6. Other important files

6.1. Clusters configuration file

The clusters configuration file, named clusters.yml, is a YAML file where all the information about the clusters is specified. This includes the command used to submit jobs on the cluster as well as all the profiles. Those profiles define the parsing function, the transition function, the rendering function, the location of the compilers needed to run QOCT-GRAD and the job scales. If you don’t know what those parameters are, they have been introduced in the previous sections of this documentation (see jobs launching step, system modelling, determining the transitions, job scaling and rendering the templates). Here is what the structure of this file looks like:

myclusterA:
  submit_command: value
  profiles:
    myprofile1:
      parsing_function: name-of-parsing-function
      transition_function: name-of-transition-function
      rendering_function: name-of-rendering-function
      set_env: value
      job_scales:
        -
          label: scale1
          scale_limit: value
          time: value
          memory: value
          partition_name: value  # This is optional
          delay_command: value   # This is optional
        -
          label: scale2
          scale_limit: value
          time: value
          memory: value
          partition_name: value  # This is optional
          delay_command: value   # This is optional
        -
          ...
    myprofile2:
      parsing_function: name-of-parsing-function
      transition_function: name-of-transition-function
      rendering_function: name-of-rendering-function
      set_env: value
      job_scales:
        -
          label: scale1
          scale_limit: value
          time: value
          memory: value
          partition_name: value  # This is optional
          delay_command: value   # This is optional
        -
          label: scale2
          scale_limit: value
          time: value
          memory: value
          partition_name: value  # This is optional
          delay_command: value   # This is optional
        -
          ...

myclusterB:
  ...

where

If you want a more concrete example, let’s consider the following situation:

  • A cluster who uses SLURM as the job scheduler, named lemaitre3

  • The qchem_gt_opm profile with qchem_tddft, proj_ground_to_triplet and opm_render as the parsing, transition and rendering functions, respectively.
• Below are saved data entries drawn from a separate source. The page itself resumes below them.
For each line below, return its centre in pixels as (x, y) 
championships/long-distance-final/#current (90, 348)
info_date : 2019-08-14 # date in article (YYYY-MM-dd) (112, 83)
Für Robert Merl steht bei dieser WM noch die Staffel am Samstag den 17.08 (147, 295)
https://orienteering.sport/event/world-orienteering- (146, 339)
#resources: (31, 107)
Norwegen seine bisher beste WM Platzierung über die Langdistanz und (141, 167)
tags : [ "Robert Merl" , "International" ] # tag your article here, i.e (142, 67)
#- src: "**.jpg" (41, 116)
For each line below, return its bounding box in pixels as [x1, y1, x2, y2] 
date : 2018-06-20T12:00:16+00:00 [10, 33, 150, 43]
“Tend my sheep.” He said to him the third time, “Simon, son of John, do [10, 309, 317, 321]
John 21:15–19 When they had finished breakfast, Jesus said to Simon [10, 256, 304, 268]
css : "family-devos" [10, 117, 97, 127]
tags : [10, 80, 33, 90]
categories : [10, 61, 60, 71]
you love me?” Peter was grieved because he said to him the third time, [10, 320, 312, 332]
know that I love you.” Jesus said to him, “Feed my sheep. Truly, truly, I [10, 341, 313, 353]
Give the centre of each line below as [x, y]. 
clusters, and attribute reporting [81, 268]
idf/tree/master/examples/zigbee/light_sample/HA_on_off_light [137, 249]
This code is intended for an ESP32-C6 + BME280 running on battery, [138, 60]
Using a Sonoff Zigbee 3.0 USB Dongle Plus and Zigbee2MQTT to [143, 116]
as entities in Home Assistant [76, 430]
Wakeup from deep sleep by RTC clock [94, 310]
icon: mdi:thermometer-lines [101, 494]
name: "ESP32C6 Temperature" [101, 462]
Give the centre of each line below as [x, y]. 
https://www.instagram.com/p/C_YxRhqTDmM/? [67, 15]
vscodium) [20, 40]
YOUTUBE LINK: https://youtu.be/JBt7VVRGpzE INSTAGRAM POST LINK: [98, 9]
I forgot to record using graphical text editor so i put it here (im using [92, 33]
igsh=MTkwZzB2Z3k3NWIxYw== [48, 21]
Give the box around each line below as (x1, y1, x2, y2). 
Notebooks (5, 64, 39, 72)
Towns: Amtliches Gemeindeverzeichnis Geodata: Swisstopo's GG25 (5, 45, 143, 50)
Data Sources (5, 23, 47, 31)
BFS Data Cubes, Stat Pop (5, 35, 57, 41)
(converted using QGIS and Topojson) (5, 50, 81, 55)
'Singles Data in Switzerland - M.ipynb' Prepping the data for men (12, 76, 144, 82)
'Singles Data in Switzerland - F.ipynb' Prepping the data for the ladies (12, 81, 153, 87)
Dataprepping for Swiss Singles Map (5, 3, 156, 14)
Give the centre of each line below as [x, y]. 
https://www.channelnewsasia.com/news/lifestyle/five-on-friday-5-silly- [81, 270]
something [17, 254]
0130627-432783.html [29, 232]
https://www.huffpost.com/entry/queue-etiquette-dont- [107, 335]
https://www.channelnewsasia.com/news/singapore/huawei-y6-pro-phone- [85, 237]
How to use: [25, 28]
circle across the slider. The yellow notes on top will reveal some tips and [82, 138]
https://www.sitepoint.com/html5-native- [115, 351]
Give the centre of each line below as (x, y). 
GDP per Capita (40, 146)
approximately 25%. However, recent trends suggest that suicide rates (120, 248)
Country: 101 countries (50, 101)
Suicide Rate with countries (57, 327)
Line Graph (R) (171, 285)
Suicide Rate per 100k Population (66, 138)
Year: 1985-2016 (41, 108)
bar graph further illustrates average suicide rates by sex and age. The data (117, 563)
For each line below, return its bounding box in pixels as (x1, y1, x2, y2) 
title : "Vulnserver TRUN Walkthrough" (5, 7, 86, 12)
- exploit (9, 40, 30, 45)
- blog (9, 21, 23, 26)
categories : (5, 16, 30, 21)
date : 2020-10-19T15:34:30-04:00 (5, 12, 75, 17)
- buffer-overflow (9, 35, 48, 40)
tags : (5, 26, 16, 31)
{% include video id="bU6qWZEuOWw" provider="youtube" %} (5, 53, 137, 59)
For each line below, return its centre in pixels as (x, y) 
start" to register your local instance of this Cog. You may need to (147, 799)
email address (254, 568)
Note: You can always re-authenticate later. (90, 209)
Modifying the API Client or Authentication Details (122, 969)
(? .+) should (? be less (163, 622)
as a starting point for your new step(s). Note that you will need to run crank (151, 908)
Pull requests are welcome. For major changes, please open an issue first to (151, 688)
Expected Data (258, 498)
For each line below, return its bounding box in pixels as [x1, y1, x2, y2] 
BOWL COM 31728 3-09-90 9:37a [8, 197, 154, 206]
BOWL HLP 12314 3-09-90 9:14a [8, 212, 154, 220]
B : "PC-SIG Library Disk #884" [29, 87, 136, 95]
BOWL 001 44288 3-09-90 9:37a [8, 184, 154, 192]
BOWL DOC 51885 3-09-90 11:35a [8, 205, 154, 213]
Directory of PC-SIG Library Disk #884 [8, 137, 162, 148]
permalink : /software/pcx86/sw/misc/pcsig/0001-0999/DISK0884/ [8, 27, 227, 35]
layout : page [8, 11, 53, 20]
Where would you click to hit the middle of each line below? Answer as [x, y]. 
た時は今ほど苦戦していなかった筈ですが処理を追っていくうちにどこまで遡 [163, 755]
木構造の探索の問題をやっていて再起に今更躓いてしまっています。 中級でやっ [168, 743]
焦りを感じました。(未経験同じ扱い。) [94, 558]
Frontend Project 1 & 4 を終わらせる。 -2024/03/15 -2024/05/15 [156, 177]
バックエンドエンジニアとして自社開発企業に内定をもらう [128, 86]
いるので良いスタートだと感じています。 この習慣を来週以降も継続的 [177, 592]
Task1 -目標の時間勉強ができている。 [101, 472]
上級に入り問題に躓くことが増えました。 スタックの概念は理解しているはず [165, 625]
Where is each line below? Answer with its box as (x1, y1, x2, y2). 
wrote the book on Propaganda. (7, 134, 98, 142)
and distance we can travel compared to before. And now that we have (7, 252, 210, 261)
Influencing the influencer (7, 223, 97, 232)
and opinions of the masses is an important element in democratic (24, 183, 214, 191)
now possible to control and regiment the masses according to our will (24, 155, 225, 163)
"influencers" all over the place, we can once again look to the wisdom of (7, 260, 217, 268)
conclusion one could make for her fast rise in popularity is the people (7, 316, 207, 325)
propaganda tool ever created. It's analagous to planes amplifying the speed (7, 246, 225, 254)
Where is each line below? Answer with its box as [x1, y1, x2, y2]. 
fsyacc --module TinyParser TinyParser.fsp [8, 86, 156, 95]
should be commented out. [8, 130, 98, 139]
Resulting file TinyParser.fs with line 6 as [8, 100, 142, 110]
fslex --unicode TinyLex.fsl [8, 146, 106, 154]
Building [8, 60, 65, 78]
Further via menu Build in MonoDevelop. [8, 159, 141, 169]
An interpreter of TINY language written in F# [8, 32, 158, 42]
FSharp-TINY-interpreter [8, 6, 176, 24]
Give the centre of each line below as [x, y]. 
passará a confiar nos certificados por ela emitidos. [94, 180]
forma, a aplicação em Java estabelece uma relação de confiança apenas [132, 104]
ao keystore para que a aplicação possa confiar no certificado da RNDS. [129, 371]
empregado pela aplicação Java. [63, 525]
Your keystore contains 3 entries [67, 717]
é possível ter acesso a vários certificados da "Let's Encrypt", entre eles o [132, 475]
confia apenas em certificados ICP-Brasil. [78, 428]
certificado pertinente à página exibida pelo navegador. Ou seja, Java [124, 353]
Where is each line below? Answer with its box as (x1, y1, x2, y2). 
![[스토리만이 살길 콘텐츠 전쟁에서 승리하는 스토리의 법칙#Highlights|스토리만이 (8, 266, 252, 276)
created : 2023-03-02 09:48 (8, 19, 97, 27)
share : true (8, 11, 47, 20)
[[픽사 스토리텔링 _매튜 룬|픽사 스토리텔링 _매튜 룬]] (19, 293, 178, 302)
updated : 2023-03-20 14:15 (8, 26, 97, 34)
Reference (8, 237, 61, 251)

This is what the file might look like in this situation:

lemaitre3:
  submit_command: sbatch
  profiles:
    qchem_gt_opm:
      parsing_function: qchem_tddft
      transition_function: proj_ground_to_triplet
      rendering_function: opm_render
      set_env: module load OpenBLAS/0.3.7-GCC-8.3.0
      job_scales:
      -
        label: small
        scale_limit: 20
        time: 1-00:00:00
        memory: 2000 # in MB
      -
        label: medium
        scale_limit: 50
        time: 2-00:00:00
        memory: 2500 # in MB
      -
        label: big
        scale_limit: 100
        time: 5-00:00:00
        memory: 3000 # in MB

This is what a basic example looks like, but you can add as many keys as you want, depending on your needs.

6.2. Errors handling

When adding a rendering function or another custom function to CONTROL LAUNCHER, having a way to handle errors is definitely useful. In CONTROL LAUNCHER, this is managed by the control_errors.py file. It is somewhat basic but should be enough to cover your needs.

6.2.1. Custom exception

A custom exception class has been created to handle errors specific to CONTROL LAUNCHER, in the control_errors.py file:

Feel free to raise it when you want to prevent predictable errors from happening (missing file, incorrect value, etc.) by simply using

raise control_errors.ControlError ("my message here")

Those raised exceptions wil be caught by CONTROL LAUNCHER, which will then either abort the execution or skip the incriminated configuration file, depending on where the error occurred.

6.2.2. Checking the existence of files and directories

In order to easily check if specific files or directories exist, the check_abspath function has been defined in the control_errors.py file:

As an example, let’s say we want to check if our clusters configuration file is still there, we can use the code:

clusters_file = control_errors.check_abspath(os.path.join(code_dir,"clusters.yml"),"YAML clusters configuration file","file")

This will check if there is a file named clusters.yml in CONTROL LAUNCHER’s directory (code_dir) and if it is indeed a file (and not a directory for example).

  • If there is, it will return the absolute path towards that file (useful for referencing that file later in the script, no matter where the current directory is).

  • Otherwise, it will raise an exception and specify the context as “YAML clusters configuration file” for easy tracking, which will result in an error message of the form:

Something went wrong when checking the path  ~/CHAINS/control_launcher/clusters.yml
Context:  YAML clusters configuration file
ERROR: ~/CHAINS/control_launcher/clusters.yml does not seem to exist.